### [What the exercise asks]
Below are the entries; return every line among them that holds the word "NeXus".

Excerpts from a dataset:
■ ■ ■ ■ ■ ■ ■
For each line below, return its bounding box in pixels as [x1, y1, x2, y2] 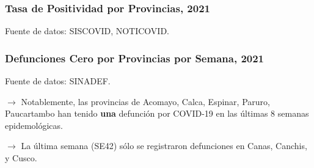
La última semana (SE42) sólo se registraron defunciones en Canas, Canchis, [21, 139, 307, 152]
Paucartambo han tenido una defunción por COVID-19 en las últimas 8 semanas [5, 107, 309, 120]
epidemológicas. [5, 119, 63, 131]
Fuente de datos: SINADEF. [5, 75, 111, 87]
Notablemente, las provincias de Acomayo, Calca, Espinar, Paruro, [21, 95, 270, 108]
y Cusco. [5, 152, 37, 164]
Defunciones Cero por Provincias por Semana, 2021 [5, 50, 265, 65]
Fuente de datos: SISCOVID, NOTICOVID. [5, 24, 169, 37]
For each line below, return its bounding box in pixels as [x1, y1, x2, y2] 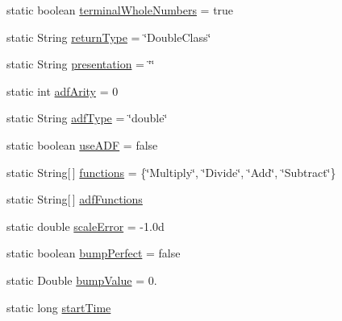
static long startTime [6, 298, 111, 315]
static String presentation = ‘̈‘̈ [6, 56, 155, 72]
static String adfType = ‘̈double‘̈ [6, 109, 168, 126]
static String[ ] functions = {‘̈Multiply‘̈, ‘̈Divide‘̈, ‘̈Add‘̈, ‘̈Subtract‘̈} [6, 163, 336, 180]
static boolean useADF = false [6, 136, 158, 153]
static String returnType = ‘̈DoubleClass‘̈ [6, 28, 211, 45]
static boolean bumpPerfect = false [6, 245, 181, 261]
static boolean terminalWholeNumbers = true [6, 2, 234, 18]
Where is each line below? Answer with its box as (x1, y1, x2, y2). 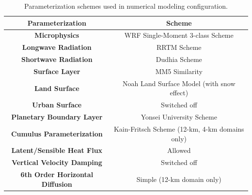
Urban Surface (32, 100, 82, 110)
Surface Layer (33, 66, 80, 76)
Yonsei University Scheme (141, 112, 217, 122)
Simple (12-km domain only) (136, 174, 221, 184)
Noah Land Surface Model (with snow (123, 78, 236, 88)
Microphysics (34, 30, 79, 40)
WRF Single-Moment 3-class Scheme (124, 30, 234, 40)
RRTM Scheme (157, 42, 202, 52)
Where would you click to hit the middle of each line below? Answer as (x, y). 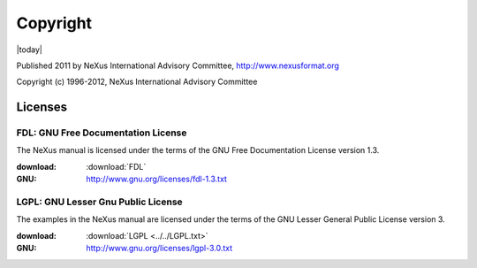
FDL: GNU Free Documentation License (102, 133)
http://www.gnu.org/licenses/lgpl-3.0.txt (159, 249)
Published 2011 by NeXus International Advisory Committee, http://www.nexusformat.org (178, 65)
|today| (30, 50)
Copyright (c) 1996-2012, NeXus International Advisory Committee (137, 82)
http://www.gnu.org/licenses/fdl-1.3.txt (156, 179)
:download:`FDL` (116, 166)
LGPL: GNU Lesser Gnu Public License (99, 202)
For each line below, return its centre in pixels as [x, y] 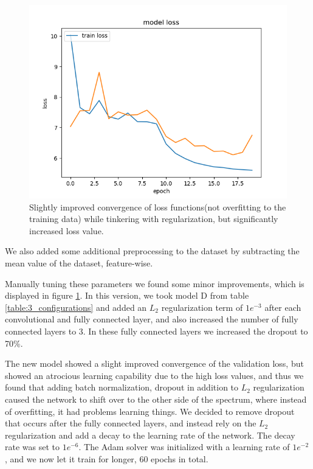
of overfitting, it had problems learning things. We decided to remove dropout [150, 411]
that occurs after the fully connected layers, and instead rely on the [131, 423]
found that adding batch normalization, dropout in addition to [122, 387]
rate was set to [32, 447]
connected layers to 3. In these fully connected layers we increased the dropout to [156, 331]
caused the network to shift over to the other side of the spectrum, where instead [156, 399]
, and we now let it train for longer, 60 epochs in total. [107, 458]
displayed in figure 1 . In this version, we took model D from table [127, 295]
■ ■ ■ ■ ■ ■ ■
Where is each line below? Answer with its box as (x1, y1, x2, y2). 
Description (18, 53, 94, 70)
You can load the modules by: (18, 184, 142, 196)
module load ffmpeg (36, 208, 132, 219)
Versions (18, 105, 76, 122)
■ ■ ■ ■ ■ ■ ■
### [The completed task]
Published 2011 by NeXus International Advisory Committee, http://www.nexusformat.org (178, 65)
Copyright (c) 1996-2012, NeXus International Advisory Committee (137, 82)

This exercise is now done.